Robert was driven onto his heels by the swift alteration in the king’s mood. “My lord, I have been a loyal vassal—”
“Loyal to my overly generous purse!” Longshanks shouted so shrilly that his hounds sprawled near the hearth erupted with howling. He contemptuously surveyed the slump-shouldered Scots. “He who rids himself of shit does good business.”
A wave of muttering rippled through the scowling Scots.
Seeing the Competitor baring his toothless gums in a half-snarl, the king settled into his chair and ordered old Bruce to the base of the dais. “I shall hear it from you first, Lord Annandale.”

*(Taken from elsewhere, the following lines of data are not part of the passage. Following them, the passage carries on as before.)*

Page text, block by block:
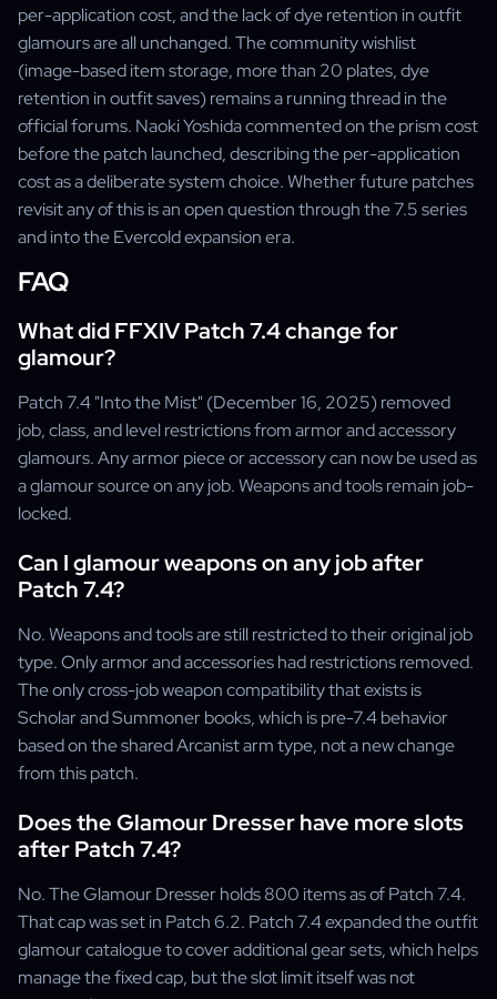
per-application cost, and the lack of dye retention in outfit
glamours are all unchanged. The community wishlist
(image-based item storage, more than 20 plates, dye
retention in outfit saves) remains a running thread in the
official forums. Naoki Yoshida commented on the prism cost
before the patch launched, describing the per-application
cost as a deliberate system choice. Whether future patches
revisit any of this is an open question through the 7.5 series
and into the Evercold expansion era.
FAQ
What did FFXIV Patch 7.4 change for
glamour?
Patch 7.4 "Into the Mist" (December 16, 2025) removed
job, class, and level restrictions from armor and accessory
glamours. Any armor piece or accessory can now be used as
a glamour source on any job. Weapons and tools remain job-
locked.
Can I glamour weapons on any job after
Patch 7.4?
No. Weapons and tools are still restricted to their original job
type. Only armor and accessories had restrictions removed.
The only cross-job weapon compatibility that exists is
Scholar and Summoner books, which is pre-7.4 behavior
based on the shared Arcanist arm type, not a new change
from this patch.
Does the Glamour Dresser have more slots
after Patch 7.4?
No. The Glamour Dresser holds 800 items as of Patch 7.4.
That cap was set in Patch 6.2. Patch 7.4 expanded the outfit
glamour catalogue to cover additional gear sets, which helps
manage the fixed cap, but the slot limit itself was not

Robert tried to mitigate the king’s ire by stepping in front of his grandfather, but Clifford forced the Competitor to the fore. Shaking with the palsy, old Bruce shuffled pitifully to the dais, begrudged a difficult collapse to his knee, and mumbled the oath. Having swallowed his enforced dose of shame, he glared his grandsons to their prostrations.
Robert was the last to descend.
The English barons eased their martial stances, placated with this, the most significant of the many debasements that would follow that morning.
The Earl of Gloucester, cousin to the Bruces, assisted the Competitor back to his feet. Deprived of his dream to become king of Scotland, the Bruce patriarch could only offer him a browbeaten nod in gratitude for the kindness.
Amused by their groveling prostrations, Longshanks turned next to Red Comyn. “You should be quite accomplished at this exercise, Comyn. God knows, you’ve practiced giving oath to me so many times, we’ve lost count.”
The chieftain, still woozy from Clifford’s blow, stumbled to his knees. “My lord, as always, the Comyns shall keep true with you. May I present my son, the Lord of Badendoch, and my nephew, the Lord of Buchan.”
While Tabhann and Cam mealy-mouthed their oaths, Longshanks squinted beyond their shoulders and found Belle still standing. Seeing her shove away Red’s hand when he tried to pull her down, the king mulled this rare demonstration of defiance. “Your men have barked, Comyn. It seems your women will not. I’m not surprised. My houndsmen tell me the orneriest bitches always mate with the puniest males. A law of nature.”
Red labored under the delusion that Belle, not he, had been insulted. “You will remember her, my lord. At your behest, she is the wife of my nephew.”
“Her father’s skull still hangs from Stirling Bridge,” Clifford reminded the king. “The son of MacDuff continues to prosecute his banditry in the Selkirk.”
Longshanks did not receive the reaction that he had expected from the mention of Ian MacDuff’s death. Instead, he found Belle distracted by the block of limestone resting below his feet. “Do you recognize it, my lady?”
“No, my lord.”
“Of course not. What was I thinking, asking such a question? Your crass traditions denied you the right to remain in its presence. I am your liberator. Gaze on it to your heart’s desire. I believe you call it your Stone of Destiny.”
Belle stared dumbfounded at the crude lump. Iron rings had been driven into its sides so that it could be carried like a lump of rock salt. Could this disappointing chunk of common quarry truly be the Stone of Miracles? When it slowly dawned on her what base treatment it had suffered in captivity, she stumbled from faintness and nearly fell.